<<<<

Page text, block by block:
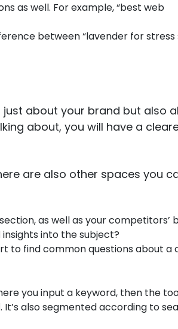
as well. For example, “best web
between “lavender for stress
just about your brand but also
about, you will have a
are also other spaces you
as well as your competitors’
into the subject?
to find common questions about a
you input a keyword, then the
also segmented according to
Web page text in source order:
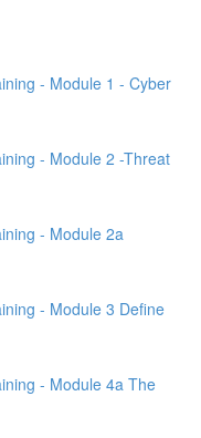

>>>>

* [What is required]:
Your copy of the records must be exact and must contain no pictures.

* [Solution for this task]:
Page text, block by block:
as well. For example, “best web
between “lavender for stress
just about your brand but also
about, you will have a
are also other spaces you
as well as your competitors’
into the subject?
to find common questions about a
you input a keyword, then the
also segmented according to
Web page text in source order:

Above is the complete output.